The Rise and Fall of @bellamlucio
APRIL 24, 2021
Instagram significantly affected my upbringing and formative years, a theme prevalent in my generation. The way people poured their lives out for the public eye to see brought me solace. People were making their lives seem cool, and I truly believed my cool was authentic, so I viewed the internet as a way to make people “understand” and ultimately agree; I was cool.
I had amassed almost ten thousand followers by the time I was sixteen, but rather than the public eye viewing me, eighty percent of these ten thousand people were my peers. People I attended school with, people who had heard of me, mutual friends, and even parents. Most of these people were not supportive of me as an individual, but they wanted to keep tabs on me, digital voyeurism.

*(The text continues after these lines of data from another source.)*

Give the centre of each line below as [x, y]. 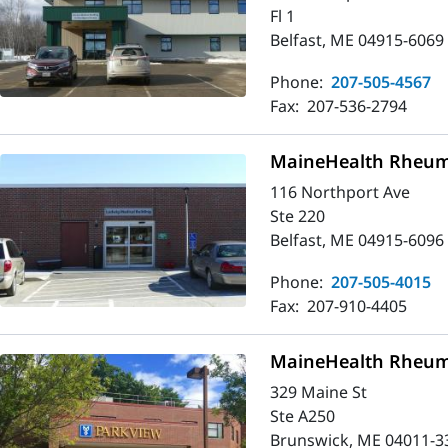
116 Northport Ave [339, 191]
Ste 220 [297, 215]
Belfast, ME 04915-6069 [356, 39]
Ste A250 [302, 415]
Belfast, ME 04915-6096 [356, 239]
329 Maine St [318, 391]
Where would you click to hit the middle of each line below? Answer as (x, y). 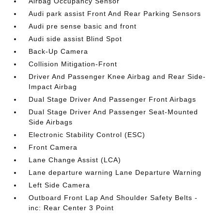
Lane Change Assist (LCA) (75, 160)
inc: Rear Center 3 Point (71, 208)
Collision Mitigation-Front (73, 64)
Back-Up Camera (59, 51)
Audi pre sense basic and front (83, 26)
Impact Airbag (53, 87)
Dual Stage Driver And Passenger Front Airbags (113, 99)
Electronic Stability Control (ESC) (87, 135)
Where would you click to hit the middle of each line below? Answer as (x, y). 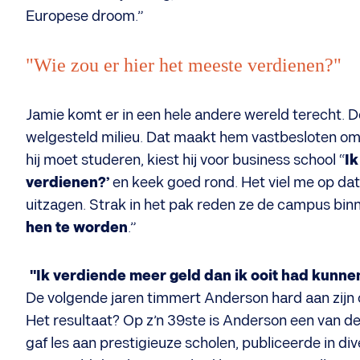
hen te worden (77, 228)
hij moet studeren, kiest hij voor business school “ (185, 160)
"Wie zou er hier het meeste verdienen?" (184, 65)
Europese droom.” (84, 16)
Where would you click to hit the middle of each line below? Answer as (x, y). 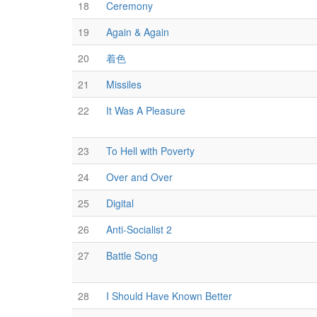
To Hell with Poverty (150, 151)
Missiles (124, 84)
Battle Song (132, 255)
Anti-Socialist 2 (139, 229)
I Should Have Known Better (169, 296)
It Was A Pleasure (146, 110)
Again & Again (138, 32)
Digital (120, 203)
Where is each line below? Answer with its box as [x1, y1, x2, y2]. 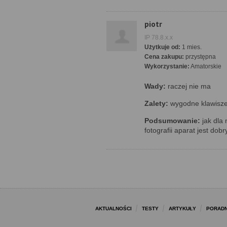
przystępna [184, 53, 216, 60]
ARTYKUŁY [169, 206, 196, 211]
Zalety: [144, 99, 168, 107]
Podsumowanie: [144, 117, 200, 125]
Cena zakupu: [144, 53, 184, 60]
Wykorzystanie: [144, 63, 190, 70]
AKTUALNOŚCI [95, 206, 132, 211]
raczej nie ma [166, 82, 211, 90]
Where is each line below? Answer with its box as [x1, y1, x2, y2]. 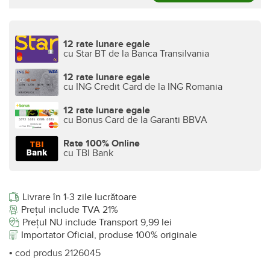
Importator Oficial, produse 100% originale [20, 228, 197, 241]
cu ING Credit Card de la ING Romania [63, 81, 222, 93]
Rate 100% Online [63, 137, 140, 150]
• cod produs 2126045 [9, 246, 101, 259]
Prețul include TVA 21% [21, 203, 119, 216]
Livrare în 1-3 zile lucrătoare [22, 190, 137, 203]
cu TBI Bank [63, 147, 113, 160]
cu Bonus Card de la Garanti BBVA [63, 114, 207, 127]
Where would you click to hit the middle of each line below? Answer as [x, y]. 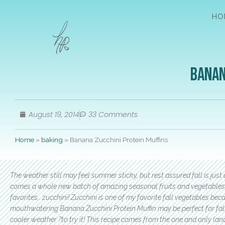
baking [52, 140]
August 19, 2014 [54, 114]
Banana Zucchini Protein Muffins [119, 140]
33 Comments [113, 114]
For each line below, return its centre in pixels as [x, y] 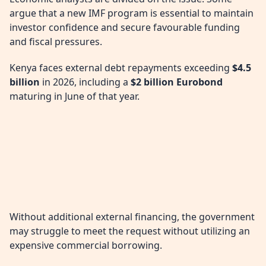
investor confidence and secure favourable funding [125, 28]
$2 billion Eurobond [177, 82]
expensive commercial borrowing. [86, 245]
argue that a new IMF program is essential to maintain [132, 13]
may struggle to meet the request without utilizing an [130, 231]
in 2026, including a [85, 82]
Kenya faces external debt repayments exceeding [121, 67]
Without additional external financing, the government [132, 216]
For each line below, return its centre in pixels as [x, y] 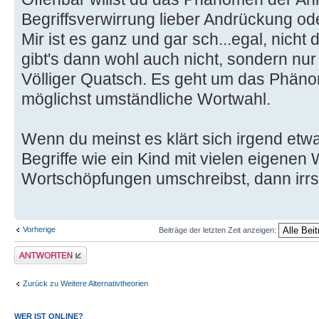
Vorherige [39, 230]
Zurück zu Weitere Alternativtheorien [85, 283]
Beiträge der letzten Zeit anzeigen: [218, 230]
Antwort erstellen [43, 251]
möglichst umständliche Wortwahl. [146, 99]
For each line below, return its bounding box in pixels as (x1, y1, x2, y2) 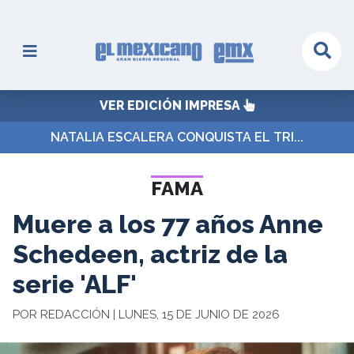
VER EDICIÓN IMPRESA (100, 98, 243, 113)
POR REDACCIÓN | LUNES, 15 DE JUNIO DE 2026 (13, 307, 280, 322)
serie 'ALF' (13, 269, 137, 299)
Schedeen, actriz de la (13, 239, 288, 269)
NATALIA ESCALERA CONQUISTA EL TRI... (51, 130, 303, 145)
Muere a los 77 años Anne (13, 209, 323, 239)
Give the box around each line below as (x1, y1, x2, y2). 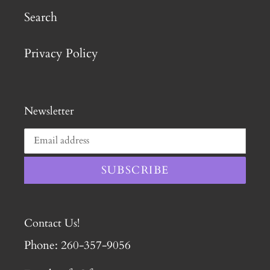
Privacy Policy (24, 45, 98, 62)
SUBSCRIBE (101, 162, 169, 178)
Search (24, 9, 57, 26)
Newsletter (24, 104, 74, 119)
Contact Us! (24, 215, 80, 231)
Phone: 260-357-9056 (24, 237, 131, 254)
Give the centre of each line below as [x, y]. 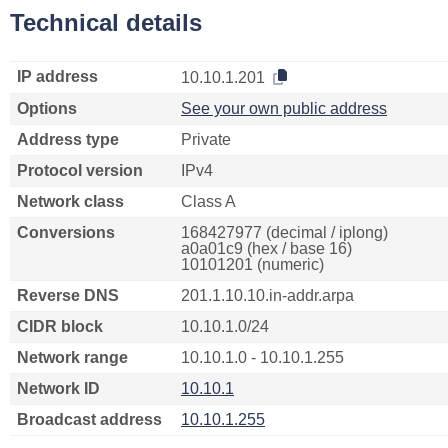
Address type [68, 139]
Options [47, 108]
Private [206, 139]
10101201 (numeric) [252, 264]
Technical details [106, 22]
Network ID [58, 388]
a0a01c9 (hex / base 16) [266, 248]
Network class [70, 201]
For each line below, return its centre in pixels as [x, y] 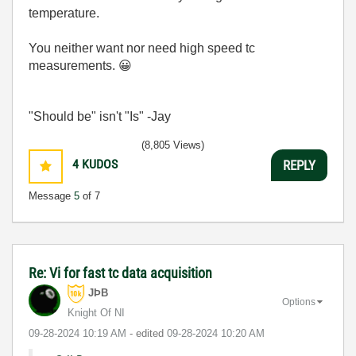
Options [299, 302]
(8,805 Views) [173, 145]
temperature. [66, 13]
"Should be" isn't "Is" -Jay [100, 116]
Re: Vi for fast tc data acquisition [120, 273]
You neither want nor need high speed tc [142, 48]
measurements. [74, 66]
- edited [148, 333]
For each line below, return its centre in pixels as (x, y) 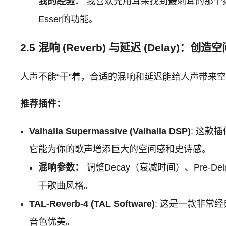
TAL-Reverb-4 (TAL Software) (92, 204)
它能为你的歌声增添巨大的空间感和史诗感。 (120, 149)
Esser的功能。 (68, 19)
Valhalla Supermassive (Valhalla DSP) (110, 131)
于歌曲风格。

I was a spectacle, open 24 hours, I was easily consumable but not palatable. Spending my formative years being viewed, criticized, and labeled: my Instagram, a proverbial glass house.
Slut, heathen, jailbait, drug addict, prostitute, trust fund baby.
I did not have a separate identity from my Instagram, because it was me; I was bellamlucio. Still, my confidence and sense of self built on social media were not real. My digital identity began to act as a script for the false narratives I was supposed to follow in my real life. Rather than rewriting the public narrative about me, I chose to play the role I was assigned.
Up until this point, I had used Instagram like a regular middle schooler, my boyfriends’ and best friends’ names in my bio, and misc usernames to the tune of @guccigangbella.
I had always been a very performative person, and I loved social media. The sentiment, “The internet is forever,” was all the more reason to be involved. I never posted anything I did not want to, I was always genuine and meaningful with my image, and I never tried to brand myself as someone I was not.
Instagram gave me a lot of false hope. It conditioned me into thinking followers and likes and comments were success, or they could be. Even if they didn’t translate to success it did feel like gratification, and as a child, I sometimes dreamt of fame. Not because I wanted it but because I felt that it was inevitable, no matter what–I would be famous.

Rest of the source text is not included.